A. Temyiz Yoluna Başvuranlar

Bölge Adliye Mahkemesinin yukarıda belirtilen kararına karşı süresi içinde taraf vekilleri temyiz isteminde bulunmuştur.

B. Temyiz Sebepleri

1.Davacı- davalı kadın vekili temyiz başvuru dilekçesinde özetle; Bölge Adliye Mahkemesi tarafından yapılan kusur belirlemesinin hatalı olduğu, kararın gerekçesiz olduğu, boşanmaya sebebiyet veren olaylarda erkeğin tam kusurlu olduğu ve erkeğin davasının reddine karar verilmesi gerektiği, kadın yararına hükmedilen tazminatlar ile ortak çocuklar yararına hükmedilen nafaka miktarlarının az olduğu, iştirak nafakasının her yıl ÜFE artış oranında arttırılması talebinin kabulüne karar verilmemesinin hatalı olduğu, tazminatların ve nafakaların dava tarihi ve ödeme tarihine kadar enflasyon farkı dikkate alınarak tahsil edilmesi gerektiği, yargılamanın makul sürede bitirilemediği belirtilerek; erkeğin davasının kabulü, kusur belirlemesi, tazminatlar ve ortak çocuklar yararına hükmedilen nafakalar yönünden kararın bozulmasını talep etmiştir.

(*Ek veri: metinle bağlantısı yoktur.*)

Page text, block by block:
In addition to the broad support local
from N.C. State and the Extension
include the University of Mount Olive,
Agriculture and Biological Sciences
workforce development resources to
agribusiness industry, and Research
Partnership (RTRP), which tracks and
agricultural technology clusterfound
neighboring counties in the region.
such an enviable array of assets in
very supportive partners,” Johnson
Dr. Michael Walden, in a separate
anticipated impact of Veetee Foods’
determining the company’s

2.Davalı-davacı erkek vekili temyiz başvuru dilekçesinde özetle; Bölge Adliye Mahkemesi tarafından yapılan kusur belirlemesinin hatalı olduğu, erkeğin manevî tazminat talebinin reddine karar verilmesinin usul ve yasaya aykırı olduğu belirtilerek; kusur belirlemesi ve manevî tazminat talebinin reddi yönünden kararın bozulmasını talep etmiştir.

C. Gerekçe

1. Uyuşmazlık ve Hukuki Nitelendirme

Uyuşmazlık, boşanma davasında kadın lehine hükmedilen maddî ve manevî tazminat ve ortak çocuklar yararına hükmedilen nafaka miktarlarının dosya kapsamına uygun olup olmadığı, erkek yararına manevî tazminat koşullarının oluşup oluşmadığı, kesinleşen yönlere ilişkin temyiz itirazlarının incelenip incelenemeyeceği noktasında toplanmaktadır.

2. İlgili Hukuk

6100 sayılı Hukuk Muhakemeleri Kanunu'nun (6100 sayılı Kanun) 190 ıncı maddesi, 369 uncu maddesinin birinci fıkrası ile 370 ve 371 inci maddeleri; 4721 sayılı Kanun’un 4 üncü maddesi, 6 ıncı maddesi, 166 ncı maddesinin birinci fıkrası, 174 üncü maddesinin birinci ve ikinci fıkrası, 182 inci maddesi, 327 inci maddesi, 328 inci maddesi, 330 uncu maddesi; 6098 sayılı Türk Borçlar Kanunu'nun (6098 sayılı Kanun) 50 nci ve 51 inci maddeleri.

3. Değerlendirme

1.Temyiz olunan nihai kararların bozulması 6100 sayılı Kanun'un 371 inci maddesinde yer alan sebeplerden birinin varlığı hâlinde mümkündür.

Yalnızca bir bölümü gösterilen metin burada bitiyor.